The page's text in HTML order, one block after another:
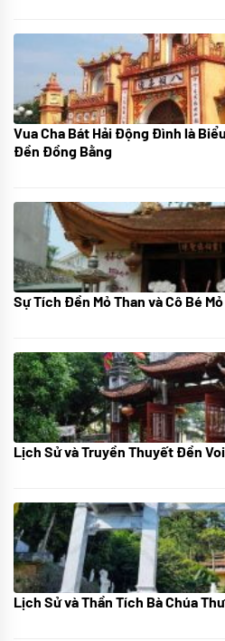
08/07/2024
Vua Cha Bát Hải Động Đình là
Đền Đồng Bằng
08/07/2024
Sự Tích Đền Mỏ Than và Cô Bé
07/07/2024
Lịch Sử và Truyền Thuyết Đền
05/07/2024
Lịch Sử và Thần Tích Bà Chúa
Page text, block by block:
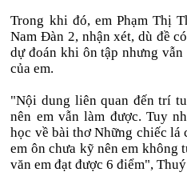
Trong khi đó, em Phạm Thị
Nam Đàn 2, nhận xét, dù đề
dự đoán khi ôn tập nhưng
của em.
"Nội dung liên quan đến trí
nên em vẫn làm được. Tuy
học về bài thơ Những chiếc
em ôn chưa kỹ nên em không
văn em đạt được 6 điểm",
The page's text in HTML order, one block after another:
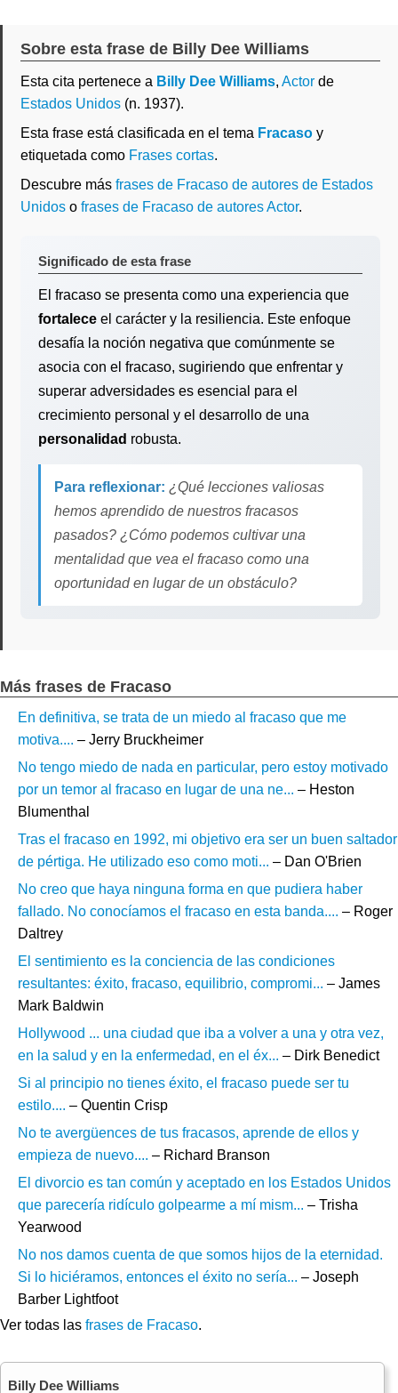
Sobre esta frase de Billy Dee Williams
Esta cita pertenece a Billy Dee Williams, Actor de
Estados Unidos (n. 1937).
Esta frase está clasificada en el tema Fracaso y
etiquetada como Frases cortas.
Descubre más frases de Fracaso de autores de Estados
Unidos o frases de Fracaso de autores Actor.
Significado de esta frase
El fracaso se presenta como una experiencia que
fortalece el carácter y la resiliencia. Este enfoque
desafía la noción negativa que comúnmente se
asocia con el fracaso, sugiriendo que enfrentar y
superar adversidades es esencial para el
crecimiento personal y el desarrollo de una
personalidad robusta.
Para reflexionar: ¿Qué lecciones valiosas
hemos aprendido de nuestros fracasos
pasados? ¿Cómo podemos cultivar una
mentalidad que vea el fracaso como una
oportunidad en lugar de un obstáculo?
Más frases de Fracaso
En definitiva, se trata de un miedo al fracaso que me
motiva.... – Jerry Bruckheimer
No tengo miedo de nada en particular, pero estoy motivado
por un temor al fracaso en lugar de una ne... – Heston
Blumenthal
Tras el fracaso en 1992, mi objetivo era ser un buen saltador
de pértiga. He utilizado eso como moti... – Dan O'Brien
No creo que haya ninguna forma en que pudiera haber
fallado. No conocíamos el fracaso en esta banda.... – Roger
Daltrey
El sentimiento es la conciencia de las condiciones
resultantes: éxito, fracaso, equilibrio, compromi... – James
Mark Baldwin
Hollywood ... una ciudad que iba a volver a una y otra vez,
en la salud y en la enfermedad, en el éx... – Dirk Benedict
Si al principio no tienes éxito, el fracaso puede ser tu
estilo.... – Quentin Crisp
No te avergüences de tus fracasos, aprende de ellos y
empieza de nuevo.... – Richard Branson
El divorcio es tan común y aceptado en los Estados Unidos
que parecería ridículo golpearme a mí mism... – Trisha
Yearwood
No nos damos cuenta de que somos hijos de la eternidad.
Si lo hiciéramos, entonces el éxito no sería... – Joseph
Barber Lightfoot
Ver todas las frases de Fracaso.
Billy Dee Williams
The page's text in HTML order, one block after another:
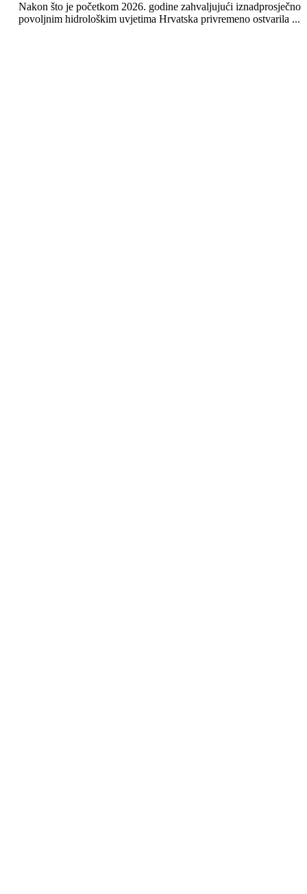
Nakon što je početkom 2026. godine zahvaljujući iznadprosječno
povoljnim hidrološkim uvjetima Hrvatska privremeno ostvarila ...
◆ ◆ ◆ ◆ ◆ ◆ ◆
* Problem
Extract the text of all the records above verbatim, excluding pictures.

* Exercise response
The page's text in HTML order, one block after another:
08/07/2024
Vua Cha Bát Hải Động Đình là
Đền Đồng Bằng
08/07/2024
Sự Tích Đền Mỏ Than và Cô Bé
07/07/2024
Lịch Sử và Truyền Thuyết Đền
05/07/2024
Lịch Sử và Thần Tích Bà Chúa
Page text, block by block:
Trong khi đó, em Phạm Thị
Nam Đàn 2, nhận xét, dù đề
dự đoán khi ôn tập nhưng
của em.
"Nội dung liên quan đến trí
nên em vẫn làm được. Tuy
học về bài thơ Những chiếc
em ôn chưa kỹ nên em không
văn em đạt được 6 điểm",
The page's text in HTML order, one block after another:
Sobre esta frase de Billy Dee Williams
Esta cita pertenece a Billy Dee Williams, Actor de
Estados Unidos (n. 1937).
Esta frase está clasificada en el tema Fracaso y
etiquetada como Frases cortas.
Descubre más frases de Fracaso de autores de Estados
Unidos o frases de Fracaso de autores Actor.
Significado de esta frase
El fracaso se presenta como una experiencia que
fortalece el carácter y la resiliencia. Este enfoque
desafía la noción negativa que comúnmente se
asocia con el fracaso, sugiriendo que enfrentar y
superar adversidades es esencial para el
crecimiento personal y el desarrollo de una
personalidad robusta.
Para reflexionar: ¿Qué lecciones valiosas
hemos aprendido de nuestros fracasos
pasados? ¿Cómo podemos cultivar una
mentalidad que vea el fracaso como una
oportunidad en lugar de un obstáculo?
Más frases de Fracaso
En definitiva, se trata de un miedo al fracaso que me
motiva.... – Jerry Bruckheimer
No tengo miedo de nada en particular, pero estoy motivado
por un temor al fracaso en lugar de una ne... – Heston
Blumenthal
Tras el fracaso en 1992, mi objetivo era ser un buen saltador
de pértiga. He utilizado eso como moti... – Dan O'Brien
No creo que haya ninguna forma en que pudiera haber
fallado. No conocíamos el fracaso en esta banda.... – Roger
Daltrey
El sentimiento es la conciencia de las condiciones
resultantes: éxito, fracaso, equilibrio, compromi... – James
Mark Baldwin
Hollywood ... una ciudad que iba a volver a una y otra vez,
en la salud y en la enfermedad, en el éx... – Dirk Benedict
Si al principio no tienes éxito, el fracaso puede ser tu
estilo.... – Quentin Crisp
No te avergüences de tus fracasos, aprende de ellos y
empieza de nuevo.... – Richard Branson
El divorcio es tan común y aceptado en los Estados Unidos
que parecería ridículo golpearme a mí mism... – Trisha
Yearwood
No nos damos cuenta de que somos hijos de la eternidad.
Si lo hiciéramos, entonces el éxito no sería... – Joseph
Barber Lightfoot
Ver todas las frases de Fracaso.
Billy Dee Williams
The page's text in HTML order, one block after another:
Nakon što je početkom 2026. godine zahvaljujući iznadprosječno
povoljnim hidrološkim uvjetima Hrvatska privremeno ostvarila ...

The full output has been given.